The following is the result of clustering plot for SnapBuddy (axis y is mean of execution time and axis x is user ID): 
![Alt](cluster_result_data_snapBuddy1.png) </br>
The plot shows data clustering based on the mean measurement of each record. After calculating the clusters based on mean, the clustering program calculates boundaries between clusters. The boundaries are calculated as follow: first, it sorts all data inside different clusters. Then, it picks the maximum value of cluster n and the minimum value of cluster n+1. The boundary line is the average of these two numbers. In the case of **t1** as shown earlier in [Description] (https://github.com/cuplv/Discriminer/blob/master/README.md#Description), the boundary line between cluster_0 and cluster_1 is about 3.5 seconds. Considering the measurement (like time) is normal random variable, we calculate the probability of a record to assign all clusters. For this aim, we calculate **Cumulative distribution function** of normal distribution in every cluster boundaries. For example, CDF of t1 is 0.78 to be assigned to Cluster_1 and 0.22 in the case of Cluster_0. So, t1 will replicate two times with the same ID. One labeled Clsuter_0  (weighted 22) and the another labeled Cluster_1 (weighted 78). The rest of the features will be the same for both of them. In this fashion, the output of clustering procedure will be calculated and the result will be input for classification step. The output file should go into **Clustering_results** in **.csv** format. In this example, the output file will be **Clustering_results/cluster_result_snapBuddy1.csv**. 

## Learning Classifier
The classification procedure considers input file to be inside **Classification_input**. For snapBuddy example, you can issue the following command to copy the result of clustering step inside the foloder as follow:
```
cp ./Clustering_results/cluster_result_snapBuddy1.csv ./Classification_input/
```
Then, we can run classification program as following:
```
python Classify.py --filename ./Classification_input/cluster_result_snapBuddy1.csv --kfolds 20 --output
./Classification_results/snapBuddy1_decisionTree
```
--filename (specifies the input data set for classification) </br>
--kfold (specifies K in K-fold cross_validation, it is optional) </br> 
--depth (the maximum depth of tree, it is optional) 

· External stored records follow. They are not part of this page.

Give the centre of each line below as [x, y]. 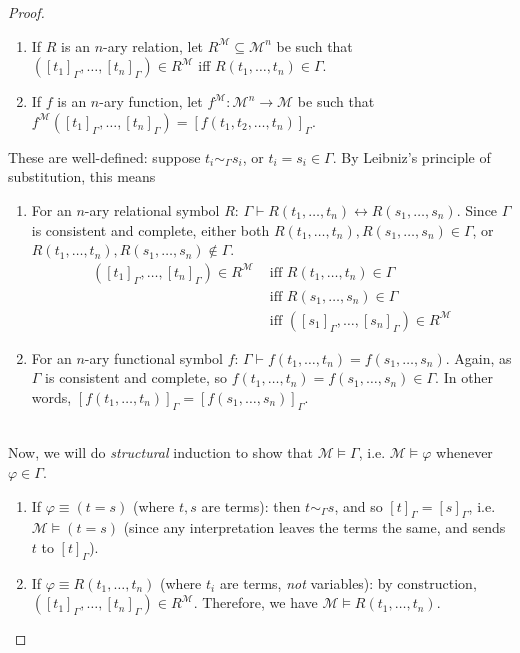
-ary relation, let [153, 45]
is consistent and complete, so [136, 377]
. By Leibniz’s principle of [411, 156]
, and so [358, 505]
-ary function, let [151, 101]
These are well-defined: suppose [104, 156]
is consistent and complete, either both [150, 229]
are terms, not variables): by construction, [348, 582]
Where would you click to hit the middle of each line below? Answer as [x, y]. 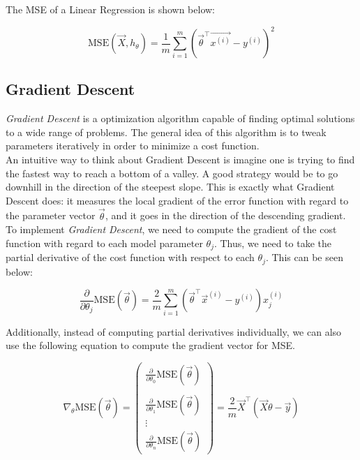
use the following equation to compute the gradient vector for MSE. [150, 345]
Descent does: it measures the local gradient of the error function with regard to [177, 200]
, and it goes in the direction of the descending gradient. [225, 215]
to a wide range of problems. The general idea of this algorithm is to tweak [166, 132]
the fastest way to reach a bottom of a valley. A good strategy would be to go [172, 173]
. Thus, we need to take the [272, 243]
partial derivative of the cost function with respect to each [130, 257]
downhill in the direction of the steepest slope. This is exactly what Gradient [170, 187]
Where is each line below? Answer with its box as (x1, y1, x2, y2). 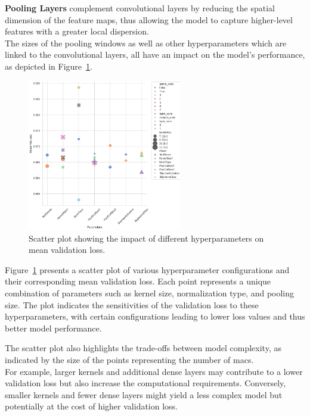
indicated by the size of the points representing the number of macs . (5, 354, 254, 365)
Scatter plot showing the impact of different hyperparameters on (29, 232, 264, 244)
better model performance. (5, 321, 102, 334)
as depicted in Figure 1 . (5, 60, 92, 72)
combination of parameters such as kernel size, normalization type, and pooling (5, 287, 294, 299)
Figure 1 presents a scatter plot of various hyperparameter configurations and (5, 263, 290, 276)
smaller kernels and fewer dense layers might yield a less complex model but (5, 388, 283, 401)
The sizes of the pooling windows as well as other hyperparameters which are (5, 36, 287, 49)
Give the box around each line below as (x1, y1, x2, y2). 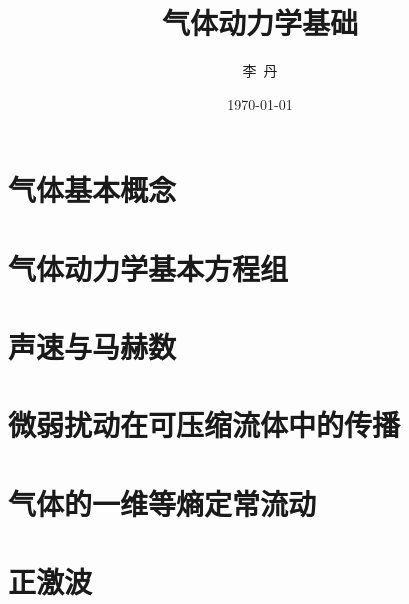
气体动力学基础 (161, 2, 358, 43)
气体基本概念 (8, 169, 177, 210)
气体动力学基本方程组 (8, 247, 289, 288)
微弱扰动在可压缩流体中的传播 (8, 404, 401, 445)
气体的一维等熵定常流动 (8, 482, 317, 523)
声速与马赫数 (8, 326, 177, 367)
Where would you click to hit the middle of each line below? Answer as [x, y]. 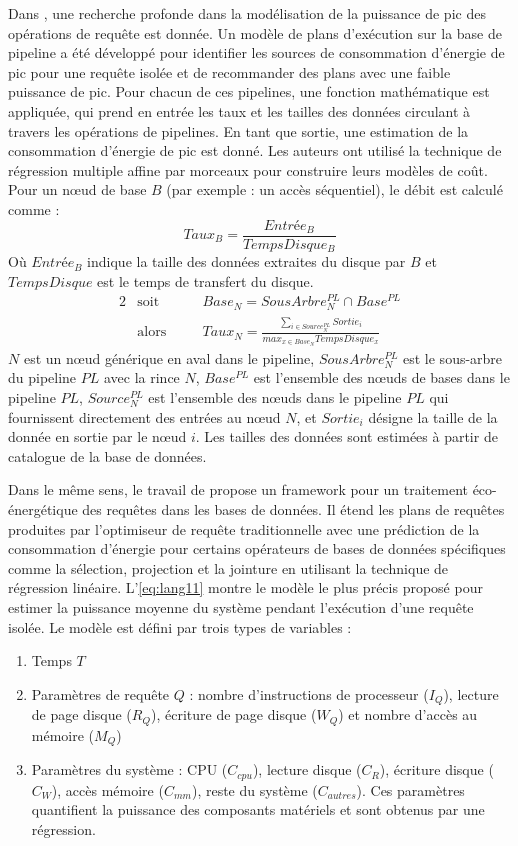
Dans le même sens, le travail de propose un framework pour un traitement [238, 489]
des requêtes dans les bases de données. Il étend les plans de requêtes [293, 508]
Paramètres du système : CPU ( [129, 769]
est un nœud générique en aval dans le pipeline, [169, 357]
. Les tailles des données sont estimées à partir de [346, 436]
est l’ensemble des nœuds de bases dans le [381, 377]
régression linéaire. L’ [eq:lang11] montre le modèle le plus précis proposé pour [245, 587]
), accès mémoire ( [107, 789]
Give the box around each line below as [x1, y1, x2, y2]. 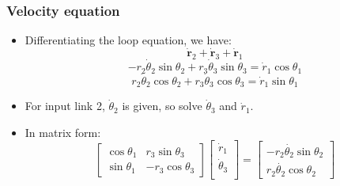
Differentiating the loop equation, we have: [25, 32, 232, 48]
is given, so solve [122, 97, 202, 114]
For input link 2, [25, 97, 105, 114]
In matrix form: [25, 123, 101, 140]
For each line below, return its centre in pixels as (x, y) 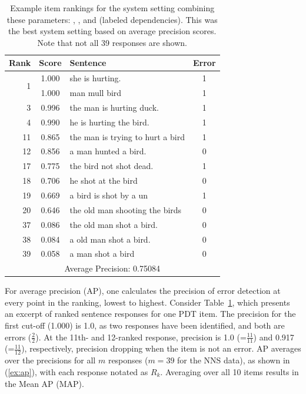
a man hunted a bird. (108, 151)
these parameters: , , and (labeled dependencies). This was (112, 19)
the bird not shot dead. (112, 166)
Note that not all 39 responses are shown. (112, 42)
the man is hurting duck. (114, 107)
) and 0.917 (274, 337)
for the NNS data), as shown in (234, 360)
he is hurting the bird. (109, 122)
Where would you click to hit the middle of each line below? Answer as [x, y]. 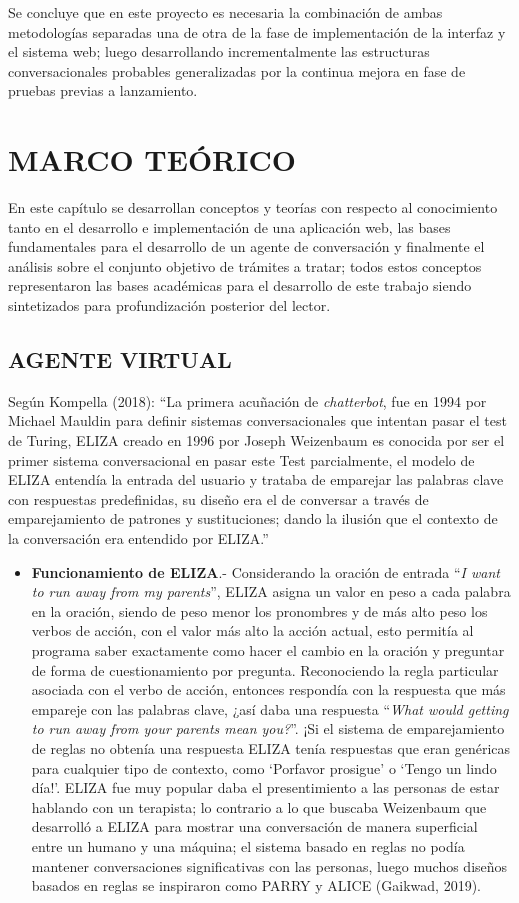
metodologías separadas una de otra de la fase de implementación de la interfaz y [257, 31]
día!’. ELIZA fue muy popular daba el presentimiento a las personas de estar [265, 787]
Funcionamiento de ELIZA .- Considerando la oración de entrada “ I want [265, 571]
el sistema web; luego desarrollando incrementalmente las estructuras [219, 51]
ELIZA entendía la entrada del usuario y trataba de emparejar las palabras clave [256, 479]
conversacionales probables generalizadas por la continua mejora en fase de [237, 70]
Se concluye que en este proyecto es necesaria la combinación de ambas [225, 12]
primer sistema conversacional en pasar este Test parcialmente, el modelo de [241, 459]
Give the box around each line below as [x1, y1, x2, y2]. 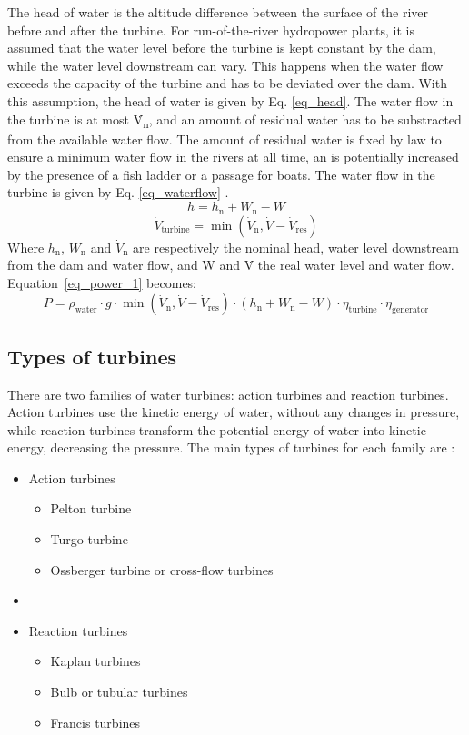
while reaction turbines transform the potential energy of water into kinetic [7, 420, 426, 439]
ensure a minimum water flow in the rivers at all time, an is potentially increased [7, 147, 459, 166]
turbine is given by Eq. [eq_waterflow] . [7, 183, 229, 202]
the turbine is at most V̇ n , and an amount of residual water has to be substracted [7, 109, 462, 131]
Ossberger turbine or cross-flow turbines [50, 560, 274, 579]
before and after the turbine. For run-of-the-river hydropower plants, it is [7, 20, 414, 39]
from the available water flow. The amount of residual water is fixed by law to [7, 129, 442, 148]
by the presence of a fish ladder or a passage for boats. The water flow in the [7, 164, 435, 184]
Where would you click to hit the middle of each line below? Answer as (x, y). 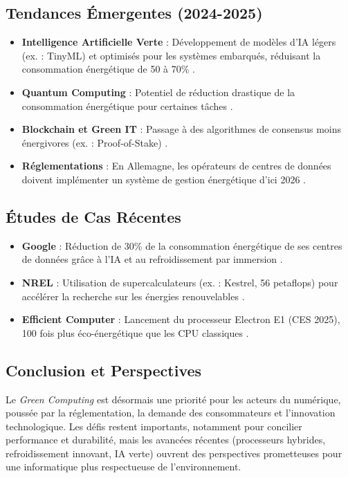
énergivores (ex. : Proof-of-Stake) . (95, 142)
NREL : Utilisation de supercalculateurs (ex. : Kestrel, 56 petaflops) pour (180, 282)
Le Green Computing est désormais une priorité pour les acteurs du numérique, (173, 399)
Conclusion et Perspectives (104, 370)
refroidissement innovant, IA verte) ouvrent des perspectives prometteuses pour (174, 453)
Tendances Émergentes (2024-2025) (134, 13)
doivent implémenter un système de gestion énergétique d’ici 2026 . (164, 179)
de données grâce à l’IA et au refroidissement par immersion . (152, 259)
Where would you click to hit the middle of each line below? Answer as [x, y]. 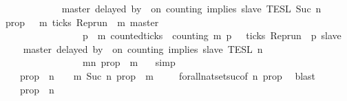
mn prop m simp [129, 62]
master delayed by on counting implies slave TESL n [143, 48]
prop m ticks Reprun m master [82, 22]
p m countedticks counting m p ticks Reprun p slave [212, 35]
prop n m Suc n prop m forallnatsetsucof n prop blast [168, 75]
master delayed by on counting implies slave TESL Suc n [191, 8]
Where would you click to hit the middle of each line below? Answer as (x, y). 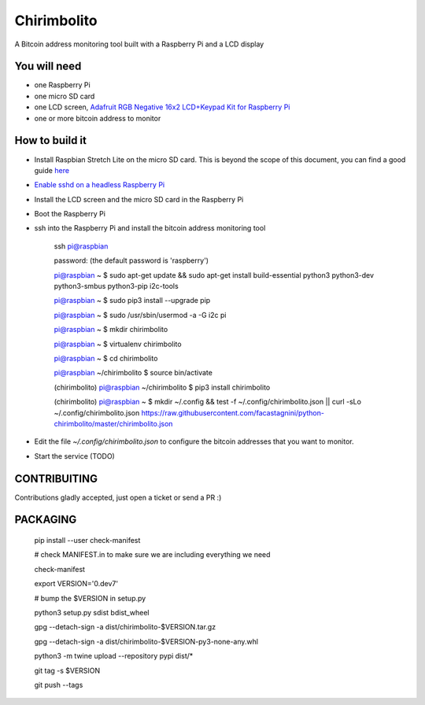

--output (specifies the name and location of output file) </br>
The output file will produce three top accurate decision trees in **.dot** format inside **Classification_results** and print out the accuracy of each tree at the end of program execution. Users can enter the following command in terminal to produce final trees:
```
dot -Tpng Classification_results/snapBuddy1_decisionTree_tree0.dot -o Classification_results/snapBuddy1_decisionTree_tree0.png 
```
And the result decision tree will look like the following (partial decision tree, see the full one inside **Classification_results**): 
![Alt](sample_decision_tree_1.png) </br>
Please note that we also use [RapidMiner](https://rapidminer.com/) to produce the output decision tree in high quality. 
The decision tree can be seen as a set of discrimination formulae. For example, it says that if **"image.BufferedImageOp.filter"** is not called, then the record belongs to Cluster_0 (As it has much more samples in comparison to other clusters). The another example is the one which assigns records to last cluster namely Cluster_5. If **"image.BufferedImageOp.filter"** and **"image.OilFilterPixel"** are called, while **"lang.Math.sqrt"** is not called, then the data record should be assigned to Cluster_5.